12. The non-transitory computer-readable recording medium according to claim 10,

wherein the scanning direction output unit, in a case in which a scanning direction of the current scanning path, estimated based on the information concerning to what extent the current scanning path has been formed on the printing medium, is different from a scanning direction set to the current scanning path, displays information indicating that the image forming device is moved toward a different direction.

13. The non-transitory computer-readable recording medium according to claim 10,

wherein the computer program is further configured to cause the information processing device to acquire the location information as the information concerning to what extent the current scanning path has been formed on the printing medium, and

the scanning direction output unit displays an amount of movement of the image forming device in a line feed direction required for moving the image forming device to a scanning path next to the current scanning path, based on the location information.

14. An image forming device configured to form image data on a printing medium by being moved by a user on the printing medium, the image forming device comprising:

a position calculation unit for calculating a position of the image forming device,

an image forming unit for discharging a droplet forming an image in accordance with the image data and location information, and

a scanning direction output unit for outputting a scanning direction of the image forming device, wherein

the scanning direction output unit displays a preview image of the image data formed on the printing medium, and outputs the scanning direction superimposing on the preview image.
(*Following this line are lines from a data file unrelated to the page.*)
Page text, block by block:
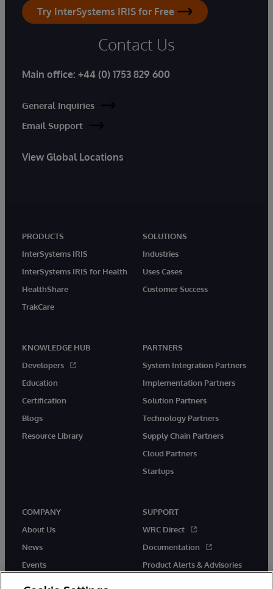
Try InterSystems IRIS for Free
Contact Us
Main office: +44 (0) 1753 829 600
General Inquiries
Email Support
View Global Locations
PRODUCTS
InterSystems IRIS
InterSystems IRIS for Health
HealthShare
TrakCare
SOLUTIONS
Industries
Uses Cases
Customer Success
KNOWLEDGE HUB
Developers
Education
Certification
Blogs
Resource Library
PARTNERS
System Integration Partners
Implementation Partners
Solution Partners
Technology Partners
Supply Chain Partners
Cloud Partners
Startups
COMPANY
About Us
News
Events
SUPPORT
WRC Direct
Documentation
Product Alerts & Advisories
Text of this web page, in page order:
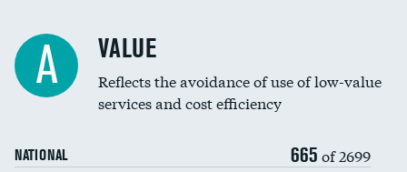
Education inclusivity
A VALUE
Reflects the avoidance of use of low-value
services and cost efficiency
NATIONAL 665 of 2699
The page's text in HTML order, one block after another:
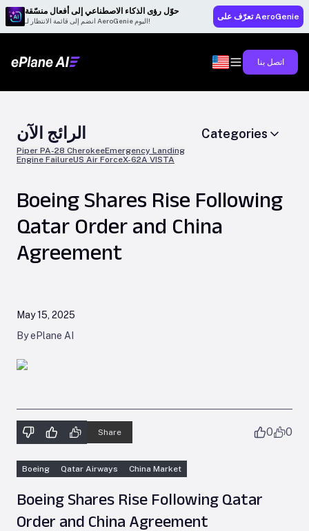
حوّل رؤى الذكاء الاصطناعي إلى أفعال منسّقة
انضم إلى قائمة الانتظار لـ AeroGenie اليوم! تعرّف على AeroGenie
اتصل بنا
الرائج الآن
Piper PA-28 CherokeeEmergency Landing
Engine FailureUS Air ForceX-62A VISTA
Categories
Boeing Shares Rise Following
Qatar Order and China
Agreement
May 15, 2025
By ePlane AI
Share 0 0
Boeing Qatar Airways China Market
Boeing Shares Rise Following Qatar
Order and China Agreement
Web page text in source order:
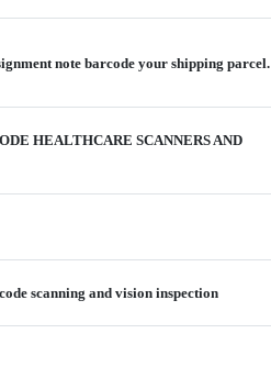
note barcode your shipping parcel.
HEALTHCARE SCANNERS AND
scanning and vision inspection
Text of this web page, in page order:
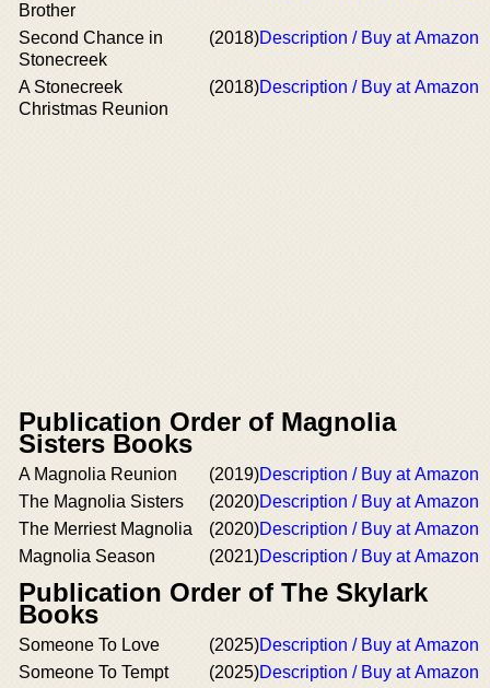
Brother
Second Chance in
Stonecreek
(2018)Description / Buy at Amazon
A Stonecreek
Christmas Reunion
(2018)Description / Buy at Amazon
Publication Order of Magnolia
Sisters Books
A Magnolia Reunion (2019)Description / Buy at Amazon
The Magnolia Sisters
(2020)Description / Buy at Amazon
The Merriest Magnolia
(2020)Description / Buy at Amazon
Magnolia Season
(2021)Description / Buy at Amazon
Publication Order of The Skylark
Books
Someone To Love (2025)Description / Buy at Amazon
Someone To Tempt
(2025)Description / Buy at Amazon

15. An image forming system comprising:

an image forming device configured to form image data on a printing medium by being moved by a user on the printing medium, the image forming device including a position calculation unit for calculating a position of the image forming device, and an image forming unit for forming an image in accordance with the image data and location information; and

a computer program for causing an information processing device communicating with the image forming device to function as a scanning direction output unit for outputting a scanning direction of the image forming device, wherein

the scanning direction output unit displays a preview image of the image data formed on the printing medium, and outputs the scanning direction by superimposing on the preview image.